The process for LP-led secondary deals typically involves:

1. Decision to Sell: LPs opt to sell their fund interests to achieve liquidity or rebalance their portfolios.

2. Engagement of Advisors: Investment banks or advisory firms are retained to manage the sale process and identify potential buyers.

3. Valuation and Due Diligence: Prospective buyers conduct thorough analyses of the fund's holdings to determine a fair purchase price, often negotiating discounts to NAV.

4. Transaction Execution: Upon agreement, the sale is executed, transferring the LP's interest to the buyer, who assumes the associated rights and obligations.

5. Post-Transaction Integration: The new investor integrates into the fund's structure, participating in future distributions and decisions.

How GP-Led Transactions Work

GP-led secondary deals generally follow these steps:

1. Initiation: GPs, with the assistance of legal and financial advisors, propose a restructuring or extension of the fund's life.

2. Investor Approval: GPs seek consent from the Limited Partner Advisory Committee (LPAC) and other stakeholders to proceed with the proposed changes.

3. Asset Transfer: Assets are moved to a new Special Purpose Vehicle (SPV), creating a fresh investment vehicle for continued management.

4. Investor Options: Existing investors decide whether to reinvest in the new structure, sell their stakes, or exit entirely.

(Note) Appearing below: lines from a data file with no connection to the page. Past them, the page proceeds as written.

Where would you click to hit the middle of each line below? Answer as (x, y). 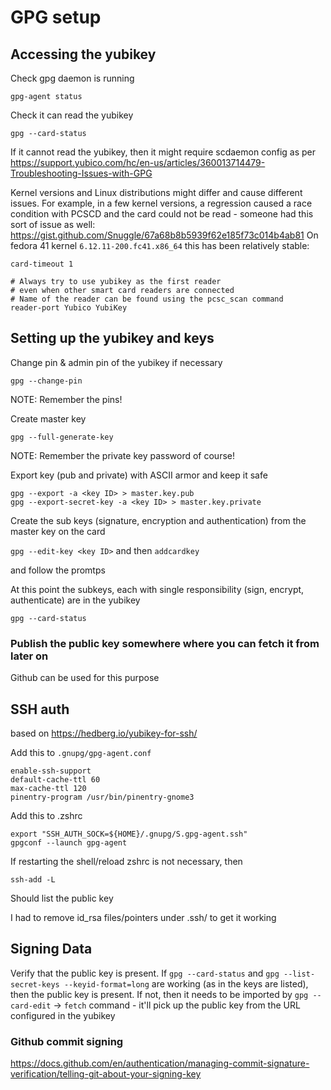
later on (29, 656)
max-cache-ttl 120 (48, 788)
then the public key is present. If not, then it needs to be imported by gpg (159, 994)
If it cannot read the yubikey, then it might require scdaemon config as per (163, 152)
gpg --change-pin (46, 381)
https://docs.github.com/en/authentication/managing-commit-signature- (160, 1063)
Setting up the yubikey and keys (112, 338)
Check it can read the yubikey (72, 115)
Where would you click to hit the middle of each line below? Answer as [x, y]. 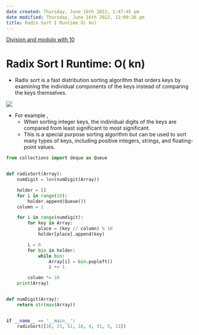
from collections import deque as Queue [57, 158]
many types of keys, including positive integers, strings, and [97, 141]
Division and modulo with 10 [41, 40]
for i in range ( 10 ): [42, 196]
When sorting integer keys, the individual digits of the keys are [100, 122]
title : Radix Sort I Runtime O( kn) [51, 23]
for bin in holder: [52, 251]
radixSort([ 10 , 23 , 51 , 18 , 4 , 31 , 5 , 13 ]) [72, 326]
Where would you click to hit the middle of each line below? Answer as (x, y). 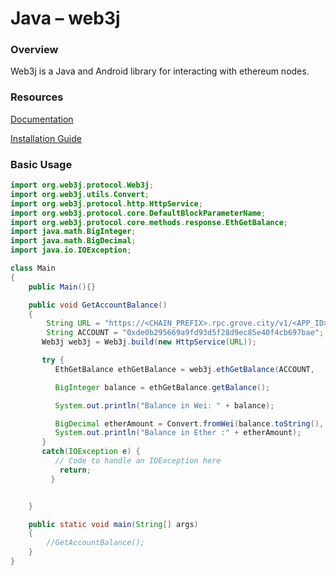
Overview (34, 50)
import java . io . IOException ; (71, 250)
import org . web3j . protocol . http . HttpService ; (106, 203)
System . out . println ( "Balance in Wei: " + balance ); (164, 405)
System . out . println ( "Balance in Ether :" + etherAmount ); (178, 433)
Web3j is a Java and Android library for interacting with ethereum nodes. (160, 71)
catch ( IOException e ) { (91, 452)
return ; (75, 470)
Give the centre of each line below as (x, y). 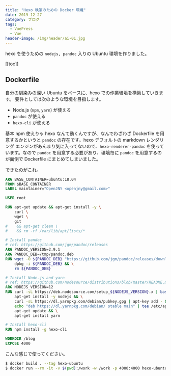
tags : (11, 24)
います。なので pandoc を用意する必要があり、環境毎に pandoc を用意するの (83, 152)
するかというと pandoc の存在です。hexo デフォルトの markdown (77, 140)
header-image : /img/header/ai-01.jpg (45, 39)
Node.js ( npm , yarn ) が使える (42, 110)
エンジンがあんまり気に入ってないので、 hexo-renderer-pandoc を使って (90, 146)
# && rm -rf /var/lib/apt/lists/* (45, 231)
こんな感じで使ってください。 (36, 354)

5. Capital Deployment: The new fund deploys additional capital to support portfolio companies, with the aim of enhancing returns.

Recent News

Ardian raised $30 Billion for their ninth secondaries fund, the largest secondaries fundraise in history (dakota)

Ex-Blackstone GP Stakes Global Head Forms PE Secondaries Firm (dakota)

Franklin Templeton, Lex Partners Launch Evergreen US Wealth PE Secondaries Fund (dakota)

Outlook

The outlook for the secondaries market remains strong, with sustained growth projected as investor demand for liquidity, diversification, and competitive pricing continues. With private equity firms and institutional investors looking for ways to optimize their portfolios in an evolving market, secondaries will likely play an increasingly central role in private equity investment strategies.

As private equity funds continue to grow in size and complexity, the secondaries market will evolve to provide more innovative solutions. The trend toward more customized, flexible secondary transaction structures is likely to continue, as investors look for tailored solutions that meet their unique liquidity and investment objectives.